Wednesday, November 10, 2010

more theory-minded thoughts less likely to stir up trouble

I have written a temporarily postponed post that I believe I should save for a more propitious moment. This one is less intellectually defensible but less likely to irritate people since it can be dismissed as a piece of whacked-out off-the-cuff fantasy.

Someday there will be time to have arguments but right now there is too much to be done.

Patrick Harpur, in his maddeningly elusive "history of the imagination" The Philosophers' Secret Fire, resurrects the Eastern Orthodox (among others) notion of "spirit" versus "soul" as opposites that nevertheless complement and complete one another: "Not only purity but order, clarity, enlightenment are spirit's watchwords.... but soul is always at its side, obscuring, muddying, and muddling. For soul favors the labyrinthine ways of slow reflection, not rapid thought. Things cannot be made straight because they are intrinsically crooked and ambiguous, cannot be spotlit because they are intrinsically twilit; cannot be wiped away because they are harnessed to a long history whose traces cannot be kicked over." (That errant extended metaphor, like the divagation of this parenthetical aside, illustrates the point I am about to make.)

In reality, each side needs the other to achieve anything like depth or profundity; highbrow spiritual abstraction without the messiness of a recalcitrant materiality becomes dry, detached and generally uninteresting, while lowbrow soul without the ordering principle of style or a sense of doing things well turns quickly into sloppiness. (This is why Lowbrow's meticulous attention to a sense of craft and/or craftiness makes it a two or three generation art movement, while bad art remains merely bad art, and not the Bad Art of the show of that name that changed the art world at the end of the 1970s.)

Or as Immanuel Kant put it, "Concepts without [physical perceptions] are empty; [physical perceptions] without concepts are blind." (That's my combo of the old translation "Concepts without percepts are empty; percepts without concepts are blind," because I don't like the unstylish lack of parallelism in the new translation. Plus I want to distort Kant for my own purposes here.)

Okay, so all this is a commonplace: Nietzsche's Apollonian and Dionysian, all that stuff. It doesn't mean anybody has quite gotten what it all means. "You say I am repeating something I have said before. I shall say it again," as T. S. Eliot wrote in the Four Quartets.

I want to say it again because I want to revisit the idea of the carnivalesque, not that I remember that much of what Mikhail Bakhtin actually had to say about it. Maybe I just want to rethink the notion.

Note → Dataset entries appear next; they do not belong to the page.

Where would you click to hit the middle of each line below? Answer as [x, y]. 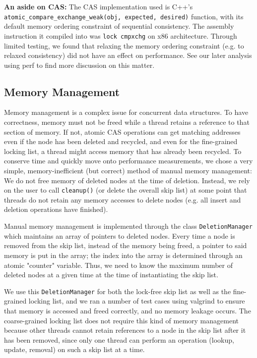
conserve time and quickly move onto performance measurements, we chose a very [128, 161]
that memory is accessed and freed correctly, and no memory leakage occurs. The [128, 310]
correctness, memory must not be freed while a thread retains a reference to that [127, 122]
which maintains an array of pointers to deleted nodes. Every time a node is [120, 235]
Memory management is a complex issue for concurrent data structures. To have [126, 112]
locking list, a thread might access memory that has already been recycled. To [123, 151]
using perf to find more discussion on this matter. [79, 65]
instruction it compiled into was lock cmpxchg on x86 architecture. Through [121, 35]

I want to do this because the closing event of the Art of Such n Such's "Inspire! Incite! Ignite!" is coming up on Friday November 12 (http://www.artofsuchnsuch.com/) and I have been trying to get my head around the larger implications of all this stuff without complete success ever since the opening night. (The multi-artist, multi-state assemblage of mostly non-sexual transgression that is the wall-sized Peep-O-Rama—a structure constructed by Jeffry and Nanette Johnson to house the dioramas' transgressive weirdness—deserves a critical commentary all its own, independent of the fire sculptures and the many varieties of performers and purveyors of puppetry and possible prevarication.)

Since I not going to get round to writing this rethinking, check out what these folks did in Austin: http://austinist.com/2009/10/09/art_outside_interview_the_art_of_su.php

And those of my readers within driving distance of Atlanta can always tool over to Eyedrum on Friday night at eight p.m. for the festivities: www.eyedrum.org for calendar and directions for those of you who need either one.

Meanwhile there are other art reviews to be written which also raise the issue of craft and the carnivalesque, at least implicitly. I shall get at it.